Assignment: From the line that holds "some seven and" down to the last line of the listing below, transcribe exactly and only those lines. Leave pictures out.

Information given:
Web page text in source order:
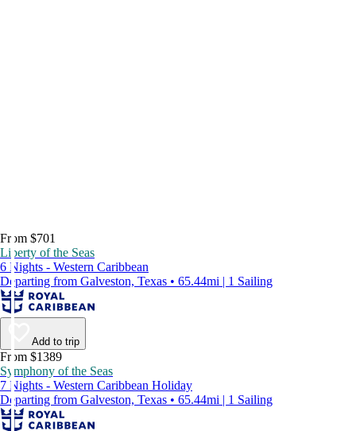
From $701
Liberty of the Seas
6 Nights - Western Caribbean
Departing from Galveston, Texas • 65.44mi | 1 Sailing
Add to trip
From $1389
Symphony of the Seas
7 Nights - Western Caribbean Holiday
Departing from Galveston, Texas • 65.44mi | 1 Sailing
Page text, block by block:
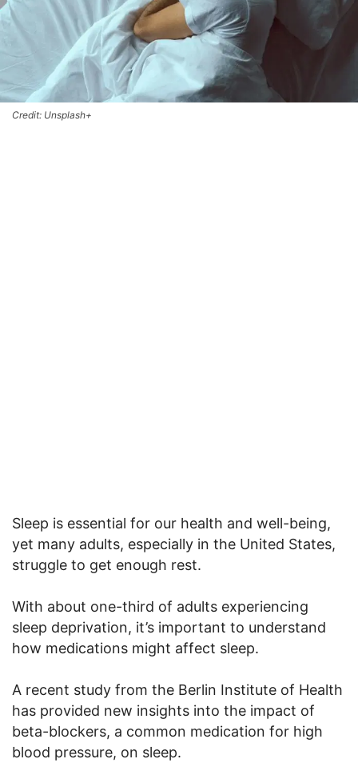
Credit: Unsplash+
Sleep is essential for our health and well-being,
yet many adults, especially in the United States,
struggle to get enough rest.
With about one-third of adults experiencing
sleep deprivation, it’s important to understand
how medications might affect sleep.
A recent study from the Berlin Institute of Health
has provided new insights into the impact of
beta-blockers, a common medication for high
blood pressure, on sleep.
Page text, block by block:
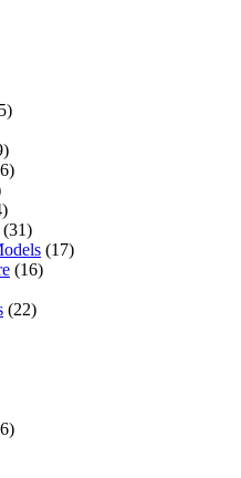
(31)
(17)
(16)
(22)
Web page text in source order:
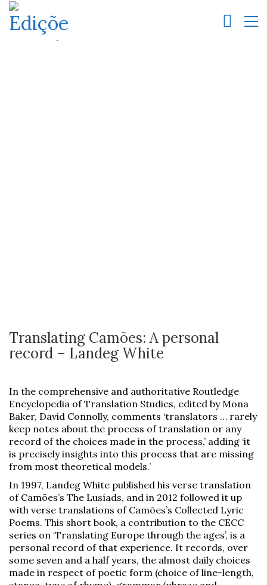
Translating Camões: A personal
record – Landeg White
In the comprehensive and authoritative Routledge
Encyclopedia of Translation Studies, edited by Mona
Baker, David Connolly, comments ‘translators … rarely
keep notes about the process of translation or any
record of the choices made in the process,’ adding ‘it
is precisely insights into this process that are missing
from most theoretical models.’
In 1997, Landeg White published his verse translation
of Camões’s The Lusíads, and in 2012 followed it up
with verse translations of Camões’s Collected Lyric
Poems. This short book, a contribution to the CECC
series on ‘Translating Europe through the ages’, is a
personal record of that experience. It records, over
some seven and a half years, the almost daily choices
made in respect of poetic form (choice of line-length,
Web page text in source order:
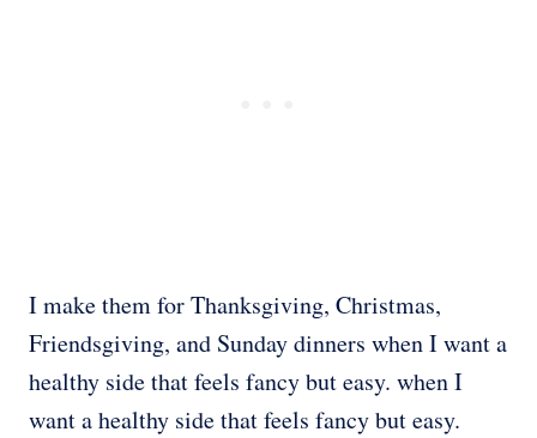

Response to this task:
some seven and a half years, the almost daily choices
made in respect of poetic form (choice of line-length,
Web page text in source order:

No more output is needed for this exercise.